The full feature-flag matrix is in [`FEATURES.md`](FEATURES.md); how the distinct
(D) clients and thin (W) wrappers relate is in
[`PROVIDERS.md`](PROVIDERS.md).

> **What "supported" means here — read this before you count providers.** Every
> connector is **fixture/wire-tested**: unit tests pin its message framing (plus
> SigV4 known-answer tests for the AWS path), so the encode/decode seam is
> correct. They are **not** all exercised against the live service in CI — an
> end-to-end call needs that vendor's credentials. Today the **Gemini Live +
> Plivo/Zadarma** path is confirmed live end-to-end; the rest are a short step
> away but unproven until you run them. Live-verifying a provider against its real
> service is one of the most useful contributions you can make — see
> [`CONTRIBUTING.md`](CONTRIBUTING.md).

---

## How it works

```
carrier / WebRTC FrameProcessor graph (each stage = 1 tokio task)
───────────────► ┌──────────────────────────────────────────────────┐
SIP / RTP │ transport.in → vad/turn → stt → llm → tts → out │
WebSocket │ └──── or realtime S2S ────┘ │
◄─────────────── └──────────────────────────────────────────────────┘
system frames (Start/Cancel/Interruption/End)
jump the queue on a priority channel
```

- **Typed `Frame` taxonomy** (audio / text / control / system). The hot audio
frame is an `Arc`, so each hop moves a pointer, not a buffer.
- **Each processor runs in its own tokio task** fed by a bounded mpsc channel,
giving natural backpressure on the output media leg. The per-hop channel cost
is ~0.029 µs — three orders of magnitude under the audio frame period.
- **System frames jump the queue.** `Start` / `Cancel` / `Interruption` / `End` /
`Stop` ride an unbounded priority channel and invoke a processor's
`start()` / `stop()` lifecycle hooks, bypassing `process_frame`.
- **Native SIP/RTP, in-process — softswitch optional.** `flowcat-core` speaks SIP
(REGISTER + digest auth, INVITE/ACK/BYE) and hand-rolled RTP/SDP for G.711
telephony directly, so a single binary can terminate calls with no
FreeSWITCH/Asterisk at all. That's a *deployment choice, not a mandate* — if you
already run a softswitch, keep it in front and feed audio over the WebSocket
media transport. ([`SIP-DESIGN.md`](SIP-DESIGN.md).)

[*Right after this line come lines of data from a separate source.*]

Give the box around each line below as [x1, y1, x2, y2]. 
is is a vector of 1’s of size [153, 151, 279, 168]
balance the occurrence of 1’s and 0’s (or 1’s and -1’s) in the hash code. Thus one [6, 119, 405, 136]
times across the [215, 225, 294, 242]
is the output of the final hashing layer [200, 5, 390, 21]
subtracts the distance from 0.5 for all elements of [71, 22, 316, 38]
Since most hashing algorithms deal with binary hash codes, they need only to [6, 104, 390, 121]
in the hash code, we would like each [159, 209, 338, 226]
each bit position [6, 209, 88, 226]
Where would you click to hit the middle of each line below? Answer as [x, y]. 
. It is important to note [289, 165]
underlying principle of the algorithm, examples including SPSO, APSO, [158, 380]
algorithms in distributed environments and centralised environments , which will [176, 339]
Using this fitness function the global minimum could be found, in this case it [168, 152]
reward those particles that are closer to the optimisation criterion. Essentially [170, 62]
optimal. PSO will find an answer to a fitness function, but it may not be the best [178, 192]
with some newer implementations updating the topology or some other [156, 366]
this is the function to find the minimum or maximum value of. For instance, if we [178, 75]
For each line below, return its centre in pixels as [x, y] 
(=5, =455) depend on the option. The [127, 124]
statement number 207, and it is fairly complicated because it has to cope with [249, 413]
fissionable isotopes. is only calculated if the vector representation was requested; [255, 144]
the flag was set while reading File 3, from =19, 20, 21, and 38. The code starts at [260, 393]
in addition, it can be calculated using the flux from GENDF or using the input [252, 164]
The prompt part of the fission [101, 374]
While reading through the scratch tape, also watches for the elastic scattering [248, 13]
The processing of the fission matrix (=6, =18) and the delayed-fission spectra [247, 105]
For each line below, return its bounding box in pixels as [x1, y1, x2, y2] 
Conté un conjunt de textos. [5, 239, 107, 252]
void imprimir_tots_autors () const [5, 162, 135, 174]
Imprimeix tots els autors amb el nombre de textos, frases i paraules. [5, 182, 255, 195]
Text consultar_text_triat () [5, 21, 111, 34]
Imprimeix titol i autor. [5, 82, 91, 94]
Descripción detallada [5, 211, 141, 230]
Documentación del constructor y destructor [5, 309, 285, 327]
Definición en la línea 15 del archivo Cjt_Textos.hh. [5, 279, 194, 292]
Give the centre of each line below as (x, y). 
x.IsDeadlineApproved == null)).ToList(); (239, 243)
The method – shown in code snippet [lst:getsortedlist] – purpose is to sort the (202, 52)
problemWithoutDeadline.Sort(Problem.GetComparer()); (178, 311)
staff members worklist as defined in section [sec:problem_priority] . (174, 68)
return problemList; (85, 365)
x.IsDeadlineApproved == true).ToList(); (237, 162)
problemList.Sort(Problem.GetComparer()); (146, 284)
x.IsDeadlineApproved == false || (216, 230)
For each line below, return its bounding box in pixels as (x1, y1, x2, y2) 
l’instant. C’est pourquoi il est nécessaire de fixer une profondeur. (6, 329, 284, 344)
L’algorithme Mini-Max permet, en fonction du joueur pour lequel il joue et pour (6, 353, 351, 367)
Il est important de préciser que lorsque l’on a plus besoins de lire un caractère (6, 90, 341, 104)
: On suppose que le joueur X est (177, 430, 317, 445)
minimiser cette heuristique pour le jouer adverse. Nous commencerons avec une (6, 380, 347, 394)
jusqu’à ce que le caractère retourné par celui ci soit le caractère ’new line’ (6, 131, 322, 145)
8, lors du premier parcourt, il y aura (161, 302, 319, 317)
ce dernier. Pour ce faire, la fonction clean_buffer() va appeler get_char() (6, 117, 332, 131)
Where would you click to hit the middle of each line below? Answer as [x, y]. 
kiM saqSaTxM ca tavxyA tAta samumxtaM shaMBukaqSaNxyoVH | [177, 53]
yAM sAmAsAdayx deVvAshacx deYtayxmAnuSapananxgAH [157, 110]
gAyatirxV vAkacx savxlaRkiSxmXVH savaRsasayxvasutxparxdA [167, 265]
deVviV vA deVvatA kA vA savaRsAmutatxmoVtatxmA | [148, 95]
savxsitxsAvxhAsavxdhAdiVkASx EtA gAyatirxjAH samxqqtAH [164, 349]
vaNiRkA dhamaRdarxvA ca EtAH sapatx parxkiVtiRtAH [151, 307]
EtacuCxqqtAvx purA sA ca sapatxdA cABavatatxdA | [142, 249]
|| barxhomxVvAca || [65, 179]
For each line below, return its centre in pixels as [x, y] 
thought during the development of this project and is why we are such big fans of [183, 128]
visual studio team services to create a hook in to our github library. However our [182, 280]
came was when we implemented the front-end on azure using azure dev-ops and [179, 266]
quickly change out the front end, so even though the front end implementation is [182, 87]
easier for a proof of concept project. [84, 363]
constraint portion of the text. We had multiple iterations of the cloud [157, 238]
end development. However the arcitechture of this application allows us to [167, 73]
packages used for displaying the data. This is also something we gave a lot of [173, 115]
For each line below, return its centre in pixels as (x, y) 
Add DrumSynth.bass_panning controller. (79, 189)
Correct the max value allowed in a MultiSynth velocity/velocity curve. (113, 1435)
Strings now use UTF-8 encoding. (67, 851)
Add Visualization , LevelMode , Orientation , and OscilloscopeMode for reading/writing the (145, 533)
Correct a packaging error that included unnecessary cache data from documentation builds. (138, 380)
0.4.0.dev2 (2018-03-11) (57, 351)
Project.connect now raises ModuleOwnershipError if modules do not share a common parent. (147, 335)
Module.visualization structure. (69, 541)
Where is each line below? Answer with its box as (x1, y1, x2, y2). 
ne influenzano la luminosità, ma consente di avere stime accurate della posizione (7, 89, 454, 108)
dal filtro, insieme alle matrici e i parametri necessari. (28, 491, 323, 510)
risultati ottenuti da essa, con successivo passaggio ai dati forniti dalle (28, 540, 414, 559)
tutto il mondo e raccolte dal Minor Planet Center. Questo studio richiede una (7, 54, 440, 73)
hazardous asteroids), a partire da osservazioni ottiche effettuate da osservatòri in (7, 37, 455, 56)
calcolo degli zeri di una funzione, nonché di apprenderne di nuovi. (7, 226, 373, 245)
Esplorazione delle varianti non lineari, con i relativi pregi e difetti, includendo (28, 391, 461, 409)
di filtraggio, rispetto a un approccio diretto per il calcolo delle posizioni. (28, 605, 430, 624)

Design details: [`PROCESSOR-DESIGN.md`](PROCESSOR-DESIGN.md) (frozen API +
latency argument) and [`DESIGN.md`](DESIGN.md) (runtime architecture + trait
seams).

## Crate map

```
flowcat/
├── flowcat-core/ # framework: Frame, FrameProcessor, Pipeline/Task/Runner,
│ # Observer/metrics, audio codec/resample/recorder,
│ # native SIP/RTP/SDP UA, Gemini Live, all trait seams
├── flowcat-services/ # every STT/TTS/LLM/realtime provider + obs exporters + MCP
│ # — one cargo feature each
├── flowcat-transports/ # str0m WebRTC + Opus, WebSocket, Daily, LiveKit, local
├── flowcat-telephony/ # carrier FrameSerializers (Twilio/Telnyx/Plivo/…) + DTMF
├── flowcat-agent/ # declarative graph agent — a config-driven AgentBrain
├── flowcat-server/ # config-driven single-agent server + browser playground
├── flowcat-cli/ # `flowcat` demo binary (DX / examples surface)
├── bench/ # the reproducible pipecat-vs-flowcat benchmark kit + RESULTS.md
├── bench-rs/ # standalone load-gen + framework micro-bench
├── PROCESSOR-DESIGN.md # the frozen FrameProcessor API + latency argument
├── DESIGN.md # runtime architecture + the trait seams
├── FEATURES.md # the full feature-flag matrix
└── CONTRIBUTING.md # how to add a provider + the processor-author contract
```

## Contributing

Contributions welcome — start with [`CONTRIBUTING.md`](CONTRIBUTING.md). Adding a
provider is usually a small, self-contained PR; the processor-author contract in
[`PROCESSOR-DESIGN.md`](PROCESSOR-DESIGN.md) §2.1–§2.3 is required reading.

## License & attribution

Flowcat is licensed under **Apache-2.0** ([`LICENSE`](LICENSE)). It is built to
the same architecture and API model as pipecat (BSD-2-Clause, © Daily), used as
a design reference; no pipecat source is vendored. Third-party provider
protocols, service names, and trademarks belong to their respective owners, and
their use requires your own credentials and acceptance of each vendor's terms.
Full attribution: [`NOTICE`](NOTICE).